# Mountainbiking Raum Hamburg und Nordheide



## Cube_Fun_Biker (12. Juli 2017)

Hi,
suche nette Mountainbiker für Touren im Raum Hamburg (Hamburg - Sachsenwald und zurück) und Nordheide. Kenne in der Nordheide so einige schöne Touren und im östlichen Hamburger Umland, bin für neues aber auch immer zu haben. Bitte keine umentspannten Tempo Biker denn das ist meine Freizeit und will es geniessen.
Meldet Euch, ich freue mich!


----------



## Deleted 317134 (6. Oktober 2017)

meld....lieber spät als nie! östlich von Hamburg klingt klasse. Das wäre ja mein Heimatrevier.


----------



## MTB-News.de




----------



## Cube_Fun_Biker (7. Oktober 2017)

na super!! bist du auch bei Strava?


----------



## Deleted 317134 (7. Oktober 2017)

Nein, ich bin im IBC. 
Strava, runtastic und wie sie alle heißen....da geht es irgendwie (zu-)vielen nur um das Vergleichen von Leistungswerten und das profilieren damit. Mein Haus, mein Boot, mein Auto...mein Durchschnitt, meine Streckenlänge. Nicht so mein Ding. Wenn ich mich mit anderen messen möchte, meld ich mich zu nem Marathon an.

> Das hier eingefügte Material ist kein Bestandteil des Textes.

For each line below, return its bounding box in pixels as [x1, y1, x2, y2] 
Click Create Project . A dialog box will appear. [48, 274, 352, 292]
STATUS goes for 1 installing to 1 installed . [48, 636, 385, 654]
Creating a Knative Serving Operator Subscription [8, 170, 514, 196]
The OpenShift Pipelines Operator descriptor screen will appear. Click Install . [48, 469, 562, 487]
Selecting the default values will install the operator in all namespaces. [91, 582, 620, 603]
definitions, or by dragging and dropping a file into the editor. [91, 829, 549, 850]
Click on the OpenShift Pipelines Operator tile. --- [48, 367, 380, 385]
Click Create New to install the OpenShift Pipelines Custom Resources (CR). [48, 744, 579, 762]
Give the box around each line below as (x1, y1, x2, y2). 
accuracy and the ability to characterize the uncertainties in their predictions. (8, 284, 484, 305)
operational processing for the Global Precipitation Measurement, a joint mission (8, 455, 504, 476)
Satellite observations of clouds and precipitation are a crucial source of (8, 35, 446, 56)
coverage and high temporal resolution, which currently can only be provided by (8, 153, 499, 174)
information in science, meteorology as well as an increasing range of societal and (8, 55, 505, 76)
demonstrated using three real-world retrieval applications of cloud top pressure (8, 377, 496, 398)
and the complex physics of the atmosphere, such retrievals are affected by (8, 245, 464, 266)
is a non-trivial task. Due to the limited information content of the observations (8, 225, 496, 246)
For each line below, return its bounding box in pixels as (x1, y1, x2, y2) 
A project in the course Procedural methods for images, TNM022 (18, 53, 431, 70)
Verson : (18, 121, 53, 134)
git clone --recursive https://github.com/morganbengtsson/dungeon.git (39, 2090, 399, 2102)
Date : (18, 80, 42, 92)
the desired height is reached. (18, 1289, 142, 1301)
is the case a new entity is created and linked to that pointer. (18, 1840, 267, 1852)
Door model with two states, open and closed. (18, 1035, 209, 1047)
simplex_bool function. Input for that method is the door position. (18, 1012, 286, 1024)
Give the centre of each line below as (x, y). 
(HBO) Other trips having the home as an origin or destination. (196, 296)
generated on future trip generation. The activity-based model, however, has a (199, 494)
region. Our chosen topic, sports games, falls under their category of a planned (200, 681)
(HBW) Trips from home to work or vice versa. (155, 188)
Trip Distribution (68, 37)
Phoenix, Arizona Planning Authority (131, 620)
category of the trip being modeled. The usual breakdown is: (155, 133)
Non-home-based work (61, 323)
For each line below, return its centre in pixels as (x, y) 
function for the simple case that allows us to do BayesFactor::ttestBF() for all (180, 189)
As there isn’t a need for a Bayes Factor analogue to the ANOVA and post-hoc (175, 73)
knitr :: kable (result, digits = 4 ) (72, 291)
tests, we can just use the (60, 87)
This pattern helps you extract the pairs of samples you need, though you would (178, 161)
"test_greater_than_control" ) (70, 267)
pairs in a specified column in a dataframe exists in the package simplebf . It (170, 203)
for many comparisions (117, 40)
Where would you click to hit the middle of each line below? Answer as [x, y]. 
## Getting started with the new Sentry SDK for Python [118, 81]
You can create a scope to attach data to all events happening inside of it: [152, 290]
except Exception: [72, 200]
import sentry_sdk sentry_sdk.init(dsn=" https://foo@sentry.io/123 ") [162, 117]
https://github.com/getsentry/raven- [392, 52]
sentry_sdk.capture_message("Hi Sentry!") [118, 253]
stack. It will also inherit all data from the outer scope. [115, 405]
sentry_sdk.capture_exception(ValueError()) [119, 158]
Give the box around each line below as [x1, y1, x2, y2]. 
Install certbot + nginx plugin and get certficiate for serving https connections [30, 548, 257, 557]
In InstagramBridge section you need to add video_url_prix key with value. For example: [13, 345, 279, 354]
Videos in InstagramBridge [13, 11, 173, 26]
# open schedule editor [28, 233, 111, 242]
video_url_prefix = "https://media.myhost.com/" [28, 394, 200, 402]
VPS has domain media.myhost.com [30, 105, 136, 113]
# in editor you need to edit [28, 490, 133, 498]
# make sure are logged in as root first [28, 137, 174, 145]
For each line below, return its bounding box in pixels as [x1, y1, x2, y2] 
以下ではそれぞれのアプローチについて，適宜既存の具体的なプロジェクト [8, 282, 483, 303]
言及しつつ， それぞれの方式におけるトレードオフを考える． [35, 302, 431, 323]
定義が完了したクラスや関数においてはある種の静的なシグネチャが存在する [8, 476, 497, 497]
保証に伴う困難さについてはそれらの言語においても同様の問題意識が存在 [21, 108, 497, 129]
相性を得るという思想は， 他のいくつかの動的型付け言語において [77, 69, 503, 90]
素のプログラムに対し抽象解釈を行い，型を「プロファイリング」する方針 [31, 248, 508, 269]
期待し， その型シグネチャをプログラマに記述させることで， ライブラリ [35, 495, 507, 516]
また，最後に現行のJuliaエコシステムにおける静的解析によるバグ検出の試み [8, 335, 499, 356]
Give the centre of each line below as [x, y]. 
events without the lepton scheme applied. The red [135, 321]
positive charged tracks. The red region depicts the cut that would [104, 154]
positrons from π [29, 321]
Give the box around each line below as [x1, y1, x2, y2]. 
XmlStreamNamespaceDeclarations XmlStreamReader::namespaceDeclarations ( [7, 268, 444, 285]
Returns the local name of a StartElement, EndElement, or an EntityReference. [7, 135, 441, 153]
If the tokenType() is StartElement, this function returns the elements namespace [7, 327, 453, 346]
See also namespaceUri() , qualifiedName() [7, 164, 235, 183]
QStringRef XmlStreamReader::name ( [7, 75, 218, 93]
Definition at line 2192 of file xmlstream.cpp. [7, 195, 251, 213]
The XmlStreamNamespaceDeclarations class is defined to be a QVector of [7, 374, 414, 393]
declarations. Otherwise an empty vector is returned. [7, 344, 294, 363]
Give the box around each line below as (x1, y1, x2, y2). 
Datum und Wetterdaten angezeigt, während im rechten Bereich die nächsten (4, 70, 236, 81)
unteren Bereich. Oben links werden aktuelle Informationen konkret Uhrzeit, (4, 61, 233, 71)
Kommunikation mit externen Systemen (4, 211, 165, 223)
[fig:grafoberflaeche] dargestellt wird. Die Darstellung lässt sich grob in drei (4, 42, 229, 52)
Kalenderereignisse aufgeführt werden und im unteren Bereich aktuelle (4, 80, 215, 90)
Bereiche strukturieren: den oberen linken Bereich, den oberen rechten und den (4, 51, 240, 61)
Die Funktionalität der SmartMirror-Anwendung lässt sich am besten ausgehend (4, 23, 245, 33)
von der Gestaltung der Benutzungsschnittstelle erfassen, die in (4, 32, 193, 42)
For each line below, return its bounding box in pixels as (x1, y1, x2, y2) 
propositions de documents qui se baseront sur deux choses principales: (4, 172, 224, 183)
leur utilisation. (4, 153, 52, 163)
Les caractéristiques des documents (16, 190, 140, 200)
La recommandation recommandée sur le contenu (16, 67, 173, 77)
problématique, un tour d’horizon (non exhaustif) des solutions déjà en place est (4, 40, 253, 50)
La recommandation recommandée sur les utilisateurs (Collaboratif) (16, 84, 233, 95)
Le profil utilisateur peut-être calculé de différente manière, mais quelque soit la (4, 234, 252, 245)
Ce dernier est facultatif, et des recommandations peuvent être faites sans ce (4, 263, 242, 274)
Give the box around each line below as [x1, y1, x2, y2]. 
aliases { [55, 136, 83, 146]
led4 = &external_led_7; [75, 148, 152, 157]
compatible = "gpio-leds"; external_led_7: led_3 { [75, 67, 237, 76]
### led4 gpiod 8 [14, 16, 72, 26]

Ansonsten will ich einfach entspannt biken, nen anstrengenden aber geilen Tag im Grünen verbringen und Abends ein gepflegtes Bierchen mit netten Mitbikern zischen.


----------



## Cube_Fun_Biker (8. Oktober 2017)

Also ich finde Strava immer super, so kann man sehen was Freunde so erlebt , welche Touren sie fahren, Inspiration usw. Ist doch schön zu sehen was der Freundeskreis so erlebt.


----------



## Hegi (27. Oktober 2017)

Cube_Fun_Biker schrieb:


> Hi,
> suche nette Mountainbiker für Touren im Raum Hamburg (Hamburg - Sachsenwald und zurück) und Nordheide. Kenne in der Nordheide so einige schöne Touren und im östlichen Hamburger Umland, bin für neues aber auch immer zu haben. Bitte keine umentspannten Tempo Biker denn das ist meine Freizeit und will es geniessen.
> Meldet Euch, ich freue mich!



Unsere Touren starten immer in Hamburg Lemsahl und von da nehmen wir den Hamburger Norden und Osten unter die Stollen


----------



## Mat_Tea (20. September 2018)

Hi Leute, ich hab wieder Bock!
Klingt einladend was ich hier lese.

@REKIBNIATNUOM: Ich hab dich jetzt bei Instagram.
@Cube_Fun_Biker: Ich benutze Komoot.  
@Hegi: Bitte mehr Info.

...und immer schön durch die Hose atmen.


----------



## aikoroeder (30. September 2018)

Moin, jemand am Karlstein unterwegs?


----------



## Deleted 163458 (29. Oktober 2018)

aikoroeder schrieb:


> Moin, jemand am Karlstein unterwegs?


 Wo wäre das???


----------



## aikoroeder (29. Oktober 2018)

Bagdad-Biker schrieb:


> Wo wäre das???


Nähe Appel/elstorf


----------